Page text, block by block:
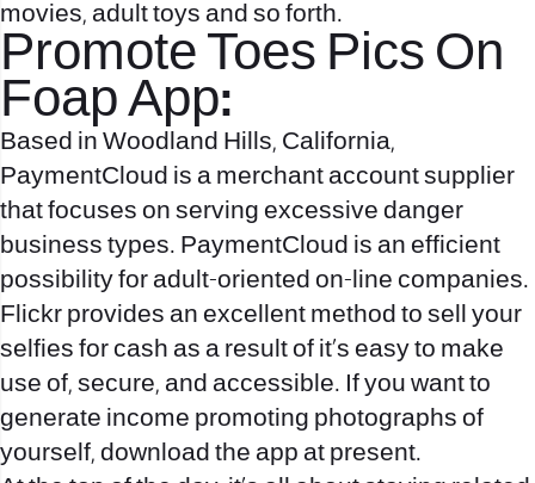
movies, adult toys and so forth.
Promote Toes Pics On
Foap App:
Based in Woodland Hills, California,
PaymentCloud is a merchant account supplier
that focuses on serving excessive danger
business types. PaymentCloud is an efficient
possibility for adult-oriented on-line companies.
Flickr provides an excellent method to sell your
selfies for cash as a result of it’s easy to make
use of, secure, and accessible. If you want to
generate income promoting photographs of
yourself, download the app at present.
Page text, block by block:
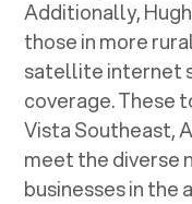
Additionally,
those in more
satellite internet
coverage. These
Vista Southeast,
meet the diverse
businesses in the
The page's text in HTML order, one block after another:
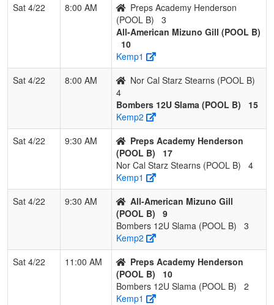
6 Drop Zone 3 0 0.000 33 -26 5
Mizuno Gill
1.000
1 0 0.667 16 11 30
Brian
2 0 0.333 23
Slama
Starz
3 0 0.000
Sat 4/22
8:00 AM
Preps Academy Henderson
(POOL B)
3
All-American Mizuno Gill (POOL B)
10
Kemp1
Sat 4/22
8:00 AM
Nor Cal Starz Stearns (POOL B)
4
Bombers 12U Slama (POOL B)
15
Kemp2
Sat 4/22
9:30 AM
Preps Academy Henderson
(POOL B)
17
Nor Cal Starz Stearns (POOL B)
4
Kemp1
Sat 4/22
9:30 AM
All-American Mizuno Gill
(POOL B)
9
Bombers 12U Slama (POOL B)
3
Kemp2
Sat 4/22
11:00 AM
Preps Academy Henderson
(POOL B)
10
Bombers 12U Slama (POOL B)
2
Kemp1
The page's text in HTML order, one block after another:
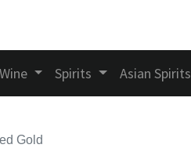
Wine Spirits Asian Spirits
Gold
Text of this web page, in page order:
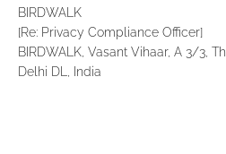
BIRDWALK
[Re: Privacy Compliance Officer]
BIRDWALK, Vasant Vihaar, A 3/3,
Delhi DL, India
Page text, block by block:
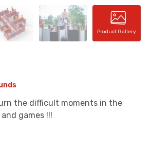
Product Gallery
the difficult moments in the
games !!!
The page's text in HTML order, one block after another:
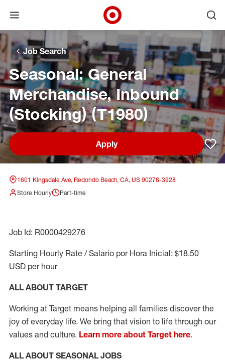
Skip to main navigation
Skip to content
Skip to footer
Skip to chat
Open menu
Target Corporate Home
Job Search
Seasonal: General
Merchandise, Inbound
(Stocking) (T1980)
Apply
1601 Kingsdale Ave, Redondo Beach, CA, US 90278-3928
Store Hourly
Part-time
Job Id: R0000429276
Starting Hourly Rate / Salario por Hora Inicial: $18.50
USD per hour
ALL ABOUT TARGET
Working at Target means helping all families discover the
joy of everyday life. We bring that vision to life through our
values and culture. Learn more about Target here.
ALL ABOUT SEASONAL JOBS
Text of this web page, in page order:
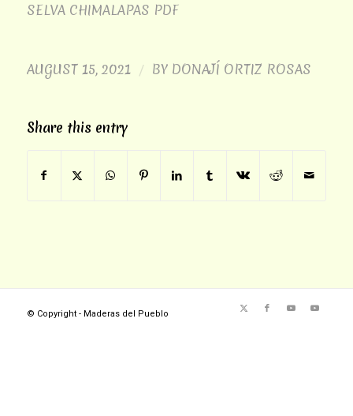
SELVA CHIMALAPAS PDF
AUGUST 15, 2021 / BY DONAJÍ ORTIZ ROSAS
Share this entry
© Copyright - Maderas del Pueblo
# # # # # # #
Exercise description: Copy every line of the listing above exactly. Leave each picture out.

Task result:
Page text, block by block:
movies, adult toys and so forth.
Promote Toes Pics On
Foap App:
Based in Woodland Hills, California,
PaymentCloud is a merchant account supplier
that focuses on serving excessive danger
business types. PaymentCloud is an efficient
possibility for adult-oriented on-line companies.
Flickr provides an excellent method to sell your
selfies for cash as a result of it’s easy to make
use of, secure, and accessible. If you want to
generate income promoting photographs of
yourself, download the app at present.
Page text, block by block:
Additionally,
those in more
satellite internet
coverage. These
Vista Southeast,
meet the diverse
businesses in the
The page's text in HTML order, one block after another:
6 Drop Zone 3 0 0.000 33 -26 5
Mizuno Gill
1.000
1 0 0.667 16 11 30
Brian
2 0 0.333 23
Slama
Starz
3 0 0.000
Sat 4/22
8:00 AM
Preps Academy Henderson
(POOL B)
3
All-American Mizuno Gill (POOL B)
10
Kemp1
Sat 4/22
8:00 AM
Nor Cal Starz Stearns (POOL B)
4
Bombers 12U Slama (POOL B)
15
Kemp2
Sat 4/22
9:30 AM
Preps Academy Henderson
(POOL B)
17
Nor Cal Starz Stearns (POOL B)
4
Kemp1
Sat 4/22
9:30 AM
All-American Mizuno Gill
(POOL B)
9
Bombers 12U Slama (POOL B)
3
Kemp2
Sat 4/22
11:00 AM
Preps Academy Henderson
(POOL B)
10
Bombers 12U Slama (POOL B)
2
Kemp1
The page's text in HTML order, one block after another:
Wine Spirits Asian Spirits
Gold
Text of this web page, in page order:
BIRDWALK
[Re: Privacy Compliance Officer]
BIRDWALK, Vasant Vihaar, A 3/3,
Delhi DL, India
Page text, block by block:
Product Gallery
the difficult moments in the
games !!!
The page's text in HTML order, one block after another:
Skip to main navigation
Skip to content
Skip to footer
Skip to chat
Open menu
Target Corporate Home
Job Search
Seasonal: General
Merchandise, Inbound
(Stocking) (T1980)
Apply
1601 Kingsdale Ave, Redondo Beach, CA, US 90278-3928
Store Hourly
Part-time
Job Id: R0000429276
Starting Hourly Rate / Salario por Hora Inicial: $18.50
USD per hour
ALL ABOUT TARGET
Working at Target means helping all families discover the
joy of everyday life. We bring that vision to life through our
values and culture. Learn more about Target here.
ALL ABOUT SEASONAL JOBS
Text of this web page, in page order:
SELVA CHIMALAPAS PDF
AUGUST 15, 2021 / BY DONAJÍ ORTIZ ROSAS
Share this entry
© Copyright - Maderas del Pueblo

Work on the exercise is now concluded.